Das Schwimmen ist für Tilda ein Ritual - eine Zuflucht. Denn wenn sie nicht gerade für die Uni lernt oder im Supermarkt jobbt, kümmert sie sich um ihre zehnjährige Schwester Ida und die alkoholkranke Mutter.
Die Gedanken treiben davon
Ich nehme mir vor, wie Tilda, meine Bahnen zu zählen. Doch meine Gedanken schweifen ab. Zuerst denke ich über die Dreierformation an Rentnerinnen nach.
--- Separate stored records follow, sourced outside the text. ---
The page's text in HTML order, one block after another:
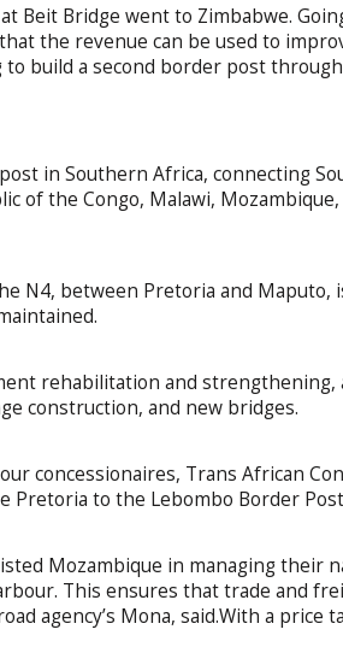
Beit Bridge went to Zimbabwe.
the revenue can be used to
build a second border post
in Southern Africa, connecting
of the Congo, Malawi,
N4, between Pretoria and Maputo,
rehabilitation and strengthening,
construction, and new bridges.
concessionaires, Trans African
Pretoria to the Lebombo Border
Mozambique in managing their
This ensures that trade and
agency’s Mona, said.With a price

Dann fällt mir der Herr mit der Stoppuhr und Taucherbrille auf, der wie ein Schnellschwimmer aussieht, doch das Gegenteil ist der Fall – vielleicht erholt er sich nach einer Krankheit?
Morgendliches Ritual
Und immer wieder kehre ich zum Buch zurück, das ich in den folgenden Tagen nach dem Schwimmen auf den grauen Betonstufen mit Blick auf das türkisblaue Wasser lese.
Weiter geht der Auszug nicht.